Give every entry again, unchanged, and leave its images out.

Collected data

----------------

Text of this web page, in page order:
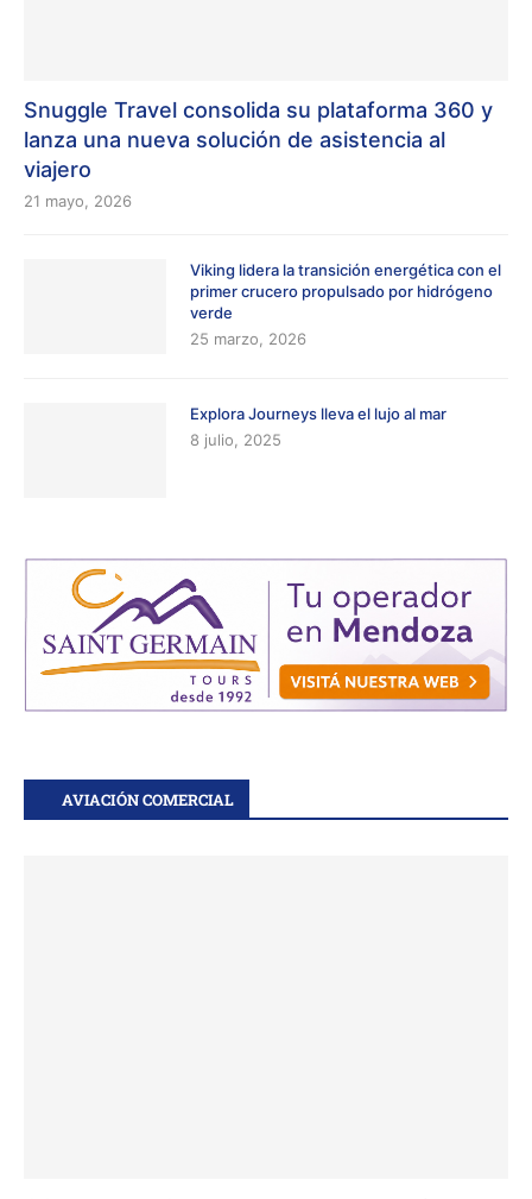
Snuggle Travel consolida su plataforma 360 y
lanza una nueva solución de asistencia al
viajero
21 mayo, 2026
Viking lidera la transición energética con el
primer crucero propulsado por hidrógeno
verde
25 marzo, 2026
Explora Journeys lleva el lujo al mar
8 julio, 2025
AVIACIÓN COMERCIAL
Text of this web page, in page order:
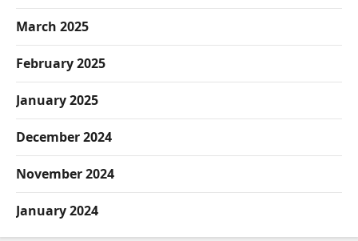
March 2025
February 2025
January 2025
December 2024
November 2024
January 2024
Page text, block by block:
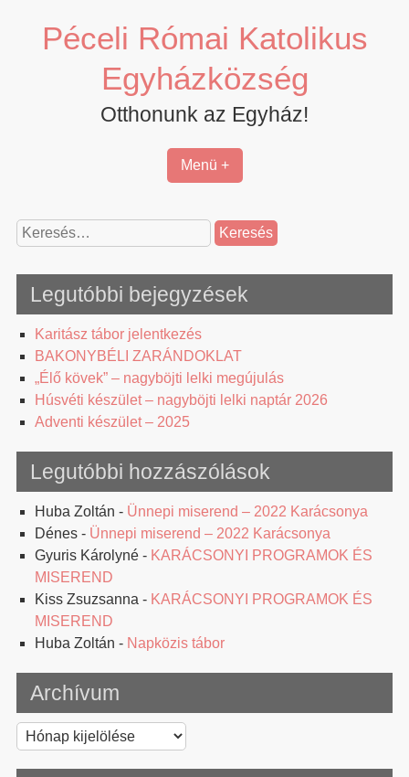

----------------

### EXERCISE SOLUTION
Text of this web page, in page order:
Snuggle Travel consolida su plataforma 360 y
lanza una nueva solución de asistencia al
viajero
21 mayo, 2026
Viking lidera la transición energética con el
primer crucero propulsado por hidrógeno
verde
25 marzo, 2026
Explora Journeys lleva el lujo al mar
8 julio, 2025
AVIACIÓN COMERCIAL
Text of this web page, in page order:
March 2025
February 2025
January 2025
December 2024
November 2024
January 2024
Page text, block by block:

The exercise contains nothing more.